I spent the rest of the day fucking around on xbox and playing music and hallucinating in general. Shit got real when the wife got home and I wanted to come down though. She knew I had been on it and asked what she could do to help make it fun. I told her just to not freak out when she sees me walking around like I'm a complete robot. We have already had plenty of talks while I was on it so she knows all about how random my thoughts and sentences are and finds it funny. She made me a grilled cheese sandwich which I knew I needed to eat because I hadn't eat since around Thursday at 6pm. It was now Friday night around 8pm and I have not slept either.
We sit down and watch TV and I think a 3D movie, which I didn't even put on the glasses for because my vision was so fucked I basically could see what I was suppose to need glasses for without them. I remember enjoying the movie but right after was when the hell started. I wanted to come down so bad. When I say come down, I mean at this point Im still on the 4th plateau where my vision is a complete fucking cross eyed-I'm seeing water running down the walls (some people say its like they're made of velvet)-Auditory-mind fuck-high. I was full on eye fucked and the auditory hallucinations where really beaming. I can hear organs and cells in my body communicating, updating my brain with what is going on. "He's going to be fine." "Get ready, we are on the move." Sounds you would hear at a factory and "binging" sounds were very common. Usually to over ride these I would put in my headphone and play music. That way the only thing that happens is the music if warped. Parts of it slow down and speed up, tones are off, etc. But because the wife was around I took them off and decided to chat with her.

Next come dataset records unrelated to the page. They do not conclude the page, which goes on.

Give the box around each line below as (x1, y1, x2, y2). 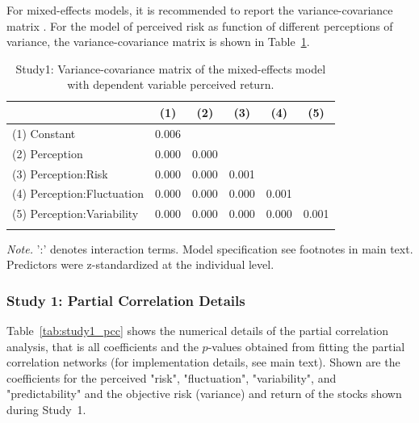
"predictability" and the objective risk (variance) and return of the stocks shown (6, 385, 402, 402)
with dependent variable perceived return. (67, 76, 274, 93)
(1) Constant (12, 124, 76, 141)
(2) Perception (12, 144, 83, 161)
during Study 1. (6, 400, 86, 417)
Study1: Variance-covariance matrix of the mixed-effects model (15, 60, 326, 77)
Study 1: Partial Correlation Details (6, 290, 245, 310)
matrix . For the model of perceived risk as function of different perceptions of (6, 17, 393, 34)

As we were chatting she suggested I wash the dog and taking a shower afterwards, which at the time, sounded great. So I did.... and the dog was judgmental as fuck. I started to feel ashamed because she hates baths as is and I was so fucked in the motor skills department that I was not doing a good job. This lead to thoughts of my wife thinking "how shitty Sick is on drugs because he cant even wash our dog right." My mom would ridicule us like this over the stupidest shit and those thoughts came in too. I did the best I could and wrapped the dog up and took her to my wife who was taking a bath in out bathroom. I asked her if she could watch the dog and I would go take a shower. She had nothing but a nice, positive tone but my brain wouldn't allow me to think this way. I went to take a shower and my mind filled with thoughts of her on her cell calling her dad and telling him everything and how horrible I was for doing this to her, etc. I am still peeking with no sign of coming down. I get out of the shower and join her in our bathroom and get a feel for how she is doing. She is fine, laughing and poking at me for being so fucked up. Then she says the wrong thing right before leaving the room.... "Are you ever going to come down? hahaha

" Oh fuck... In the 6th grade we had a mom come to our school and tell us the story of how her son took too much of something (I think acid) and his brain was basically "rewired" and he is stuck in a permatrip for the rest of his life. I know this is a lie but when she said that I was mind fucked and for the next hour or so could not think of anything else. My biggest mishap at this point was not putting on some Gucci and blasting away the rest of the trip. Instead I let myself go nuts thinking horrible thoughts for about an hour or so. I took some Aleve, of all things, and told myself this would help start the come down. Thats all I needed. I know the pills did little to nothing to cause this, but it put my mind at ease and around 3am Sat morning I finally started my come down.
I put on my headphones, rocked out to whatever and just sat around and tripped balls for probably the next 2-3 hours before falling asleep. Saturday was a blast with the after glow and overall the trip was great, minus the last part which I now know what I could of done better to fix it and/or prevent it.